With all of these optimizations, its not uncommon for an ML native startup to reduce their infrastructure costs by over 90%, putting them much closer to the margins of a traditional software company.
ML native is the next evolution of SaaS
A good deal of the low hanging fruit in SaaS—those tightly scoped, widespread pain points that can be automated away by traditional software—have been pounced on over the last 15 years. And while there will always be new pain points to solve and innovative products that steal markets, many of the Twilio-level, glaring opportunities have been seized.
There is, however, an entire world of problems that are not solvable by traditional, deterministic software. As commonplace as the feature is, nearly every company with ETA prediction in their app (Maps, Uber, Instacart, etc.) is solving the problem with a machine learning system they built in-house.
This is true for many other pain points. Fraud detection, translation, transcription, community monitoring, even drug discovery—all of these problems are commonly solved by machine learning, and implemented in-house, from scratch.
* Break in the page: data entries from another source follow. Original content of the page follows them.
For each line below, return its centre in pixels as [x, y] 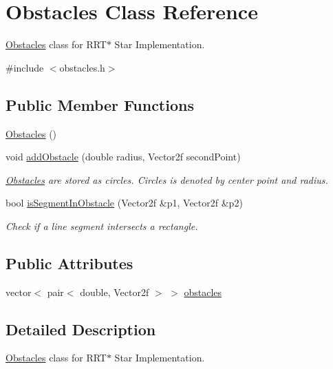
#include [25, 67]
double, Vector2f [115, 292]
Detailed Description [81, 329]
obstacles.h [82, 67]
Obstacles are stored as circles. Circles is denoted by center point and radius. [167, 179]
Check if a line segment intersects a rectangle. [102, 225]
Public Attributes [69, 263]
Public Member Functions [100, 104]
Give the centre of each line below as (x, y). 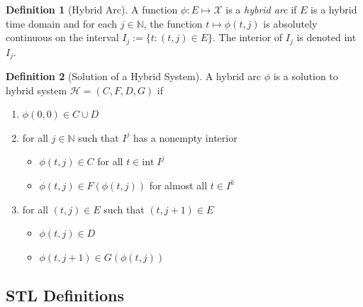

This is the opportunity ML native startups are seizing, and it’s identical to what SaaS businesses began doing 15 years ago. What Mailchimp did to email, PostEra is doing to medicinal chemistry. What Trello did to project management, Glisten is doing to inventory processing.
The big question is can we keep the infrastructure costs low enough to mirror the margins of traditional SaaS companies? If we can, there’s reason to believe that the next 15 years of SaaS will be defined by ML native startups.